You are viewing a plain text version of this content. The canonical link for it is here.
Posted to users@spamassassin.apache.org by James MacLean <ma...@ednet.ns.ca> on 2007/07/16 23:26:38 UTC

Re: pdf tools clarification? - PDFText

JT DeLys wrote, on 16/07/07 02:14 PM:
> Hi,
>
> Could someone perhaps succinctly summarize the various & sundry 
> anti-pdf-image-spam tools that are currently in play?
>
>   PDFText
>    -- works in 3.2, not 3.1
>
This one is my fault :(. PDFText _does_ work in 3.1 and that is where we 
are getting the most use from it. PDFtext2 is for 3.2.

It's goal was/is to get the text from PDF's and do your SPAM matching on 
them. With PDFText, you have to request the match tests with the 
exectute command, i.e. :

body PDF_TO_TEXT eval:check_pdftext('stock','profit','Symbol::4')

That example gives the match "Symbol:" a value of 4 points.

With PDFText2, the found text is added (rendered) to the main tests that 
SpamAssassin does.

Both get the info that comes from running pdfinfo and pdftotext on the 
PDFs attached, which gives you access to information like "Title:".
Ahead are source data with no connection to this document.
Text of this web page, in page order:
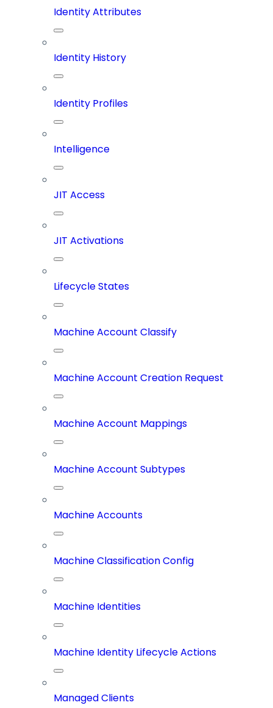
Identity Attributes
Identity History
Identity Profiles
Intelligence
JIT Access
JIT Activations
Lifecycle States
Machine Account Classify
Machine Account Creation Request
Machine Account Mappings
Machine Account Subtypes
Machine Accounts
Machine Classification Config
Machine Identities
Machine Identity Lifecycle Actions
Managed Clients
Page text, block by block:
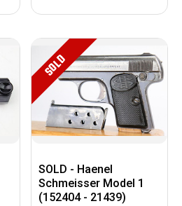
SOLD
SOLD - Haenel
Schmeisser Model 1
(152404 - 21439)
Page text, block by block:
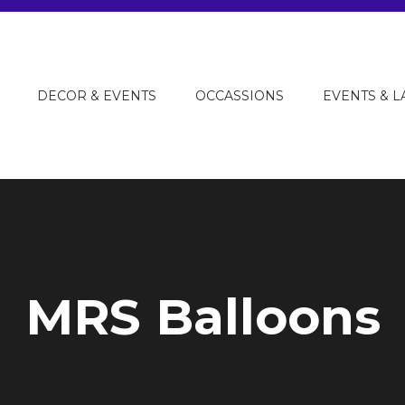
DECOR & EVENTS OCCASSIONS EVENTS &
MRS Balloons
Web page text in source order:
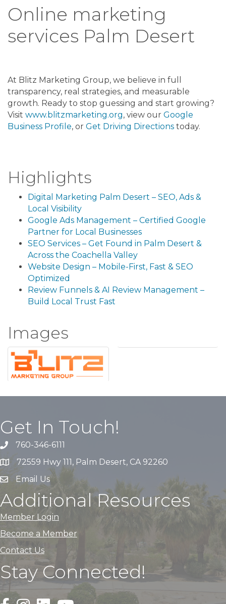
Online marketing
services Palm Desert
At Blitz Marketing Group, we believe in full
transparency, real strategies, and measurable
growth. Ready to stop guessing and start growing?
Visit www.blitzmarketing.org, view our Google
Business Profile, or Get Driving Directions today.
Highlights
Digital Marketing Palm Desert – SEO, Ads &
Local Visibility
Google Ads Management – Certified Google
Partner for Local Businesses
SEO Services – Get Found in Palm Desert &
Across the Coachella Valley
Website Design – Mobile-First, Fast & SEO
Optimized
Review Funnels & AI Review Management –
Build Local Trust Fast
Images
Get In Touch!
760-346-6111
72559 Hwy 111, Palm Desert, CA 92260
Email Us
Additional Resources
Member Login
Become a Member
Contact Us
Stay Connected!
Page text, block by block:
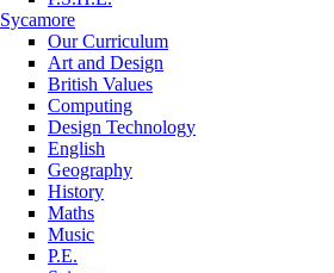
Sycamore
Our Curriculum
Art and Design
British Values
Computing
Design Technology
English
Geography
History
Maths
Music
P.E.
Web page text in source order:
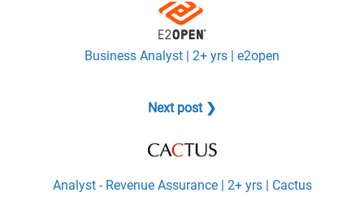
Business Analyst | 2+ yrs | e2open
Next post ❯
Analyst - Revenue Assurance | 2+ yrs | Cactus
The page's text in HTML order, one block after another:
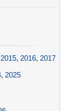
2015, 2016, 2017
, 2025
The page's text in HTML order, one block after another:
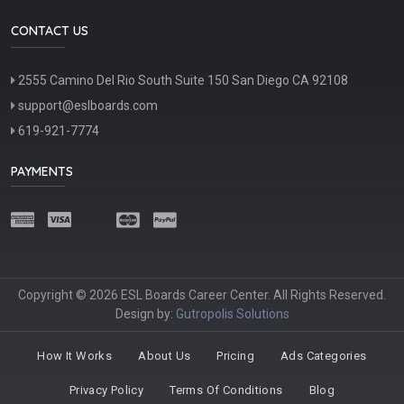
CONTACT US
2555 Camino Del Rio South Suite 150 San Diego CA 92108
support@eslboards.com
619-921-7774
PAYMENTS
Copyright © 2026 ESL Boards Career Center. All Rights Reserved.
Design by: Gutropolis Solutions
How It Works About Us Pricing Ads Categories
Privacy Policy Terms Of Conditions Blog
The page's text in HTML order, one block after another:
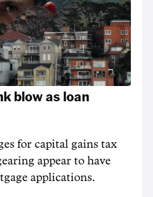
blow as loan
for capital gains tax
appear to have
applications.
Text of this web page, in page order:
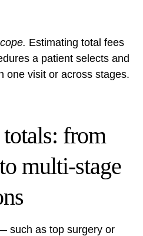
Estimating total fees
a patient selects and
one visit or across stages.
from
multi-stage
such as top surgery or
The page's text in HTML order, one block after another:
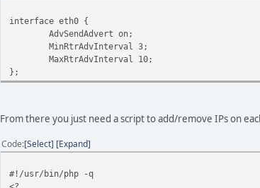
interface eth0 {
AdvSendAdvert on;
MinRtrAdvInterval 3;
MaxRtrAdvInterval 10;
};
From there you just need a script to add/remove IPs on
Code Select Expand
#!/usr/bin/php -q
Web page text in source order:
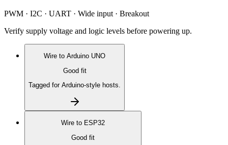
PWM · I2C · UART · Wide input · Breakout
Verify supply voltage and logic levels before powering up.
Wire to Arduino UNO
Good fit
Tagged for Arduino-style hosts.
Wire to ESP32
Good fit
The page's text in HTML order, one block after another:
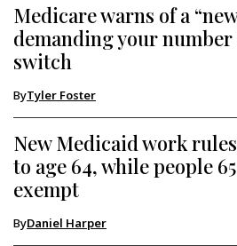
Medicare warns of a
demanding your
switch
ByTyler Foster
New Medicaid work
to age 64, while people
exempt
ByDaniel Harper
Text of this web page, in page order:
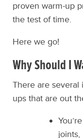
proven warm-up
the test of time.
Here we go!
Why Should I
There are several
ups that are out
joints,
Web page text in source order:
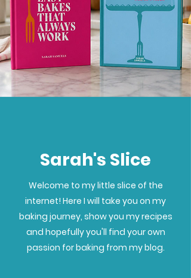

PDFText2 can also use gocr to do OCR on any PDF images. I'm not sold on 
that as the first one I tested it on gave back :

SZSN St_nd_ To Proflt 1,4 mllll On In D_V_lopm_nt ProJ_otI

/Sh_ndon_ Zhouyu_n S__d _nd Nur__ry Co,, Ltd (SZsN7
fo,2g up ao,Bx (9_51 EST7

SZSN _nnouno_d lt_ _nt_rln_ lnto _n __r__m_nt ln _ r__l
__t_t_ d_v_lopm_nt th_t _t_nd_ to proflt th_ o an p_ny f1,4
mllllOn_ Thl_ oomp_ny l_ Ju_t ___rln_ up_ Aot f__t _nd __t
on SZSN,

/Good luck with that :).

Hope that helps,
JES

Re: pdf tools clarification? - PDFText

Posted by James MacLean <ma...@ednet.ns.ca>.
JT DeLys wrote, on 16/07/07 07:02 PM:
>
> Seems to me that, assuming I can get the prereqs for FuzzOCR+pdf built 
> correctly (working), that FuzzyOCR /for/ OCR plus PDFText2 for text 
> might be a solid solution ...
>
Wish I had your confidence :). PDFText2 is still too younge to know if 
it holds up under a good load, especially since it calls external 
programs to do its work ;).

All the best,
JES

Re: pdf tools clarification? - PDFText

Posted by JT DeLys <jt...@gmail.com>.
> When PDFText2 is loaded, it's rendered text will be tested for the word
> stock just like everything else that SpamAssassin offers for your tests to
> match against. You might consider it to be the more SpamAssassin natural way
> of matching against PDF text :).
>

Clear. Thanks.


> Well, I am going to say similar, yet different :). PDFText2 currently does
> an OCR of the images and adds them to the rendered text. The OCRed text may
> not be very accurate and will not match that well.
>
> FuzzyOCR, if I understand what I have seen so far and the author will be
> much better then I to respond, takes the OCR rendered from any one of the
> available OCR engines and uses String::Approx (and maybe other tools) to
> match against a word list you supply specifically for fuzzyOCR. Much better
> chance of getting a hit on images.
>

Seems to me that, assuming I can get the prereqs for FuzzOCR+pdf built
correctly (working), that FuzzyOCR /for/ OCR plus PDFText2 for text might be
a solid solution ...

-- 
Thanks,

    JTDeLys

Re: pdf tools clarification? - PDFText

Posted by James MacLean <ma...@ednet.ns.ca>.
JT DeLys wrote, on 16/07/07 06:36 PM:
> Hi,
>
>     With PDFText2, the found text is added (rendered) to the main
>     tests that SpamAssassin does.
>
>
> Do you mean to those tests defined in 80_additional.cf? or others?
It means any test you do on the body of e-mail will test against this. 
for example, in your local.cf you might have :

body STOCK_TEST /stock/i
describe STOCK_TEST Found the word stock
score STOCK_TEST 4.5

When PDFText2 is loaded, it's rendered text will be tested for the word 
stock just like everything else that SpamAssassin offers for your tests 
to match against. You might consider it to be the more SpamAssassin 
natural way of matching against PDF text :).
>
>     PDFText2 can also use gocr to do OCR on any PDF images. I'm not
>     sold on that as the first one I tested it on gave back :
>
>
> Is that different capability/functionality than FuzzyOCR is undertaking?
>
>
Well, I am going to say similar, yet different :). PDFText2 currently 
does an OCR of the images and adds them to the rendered text. The OCRed 
text may not be very accurate and will not match that well.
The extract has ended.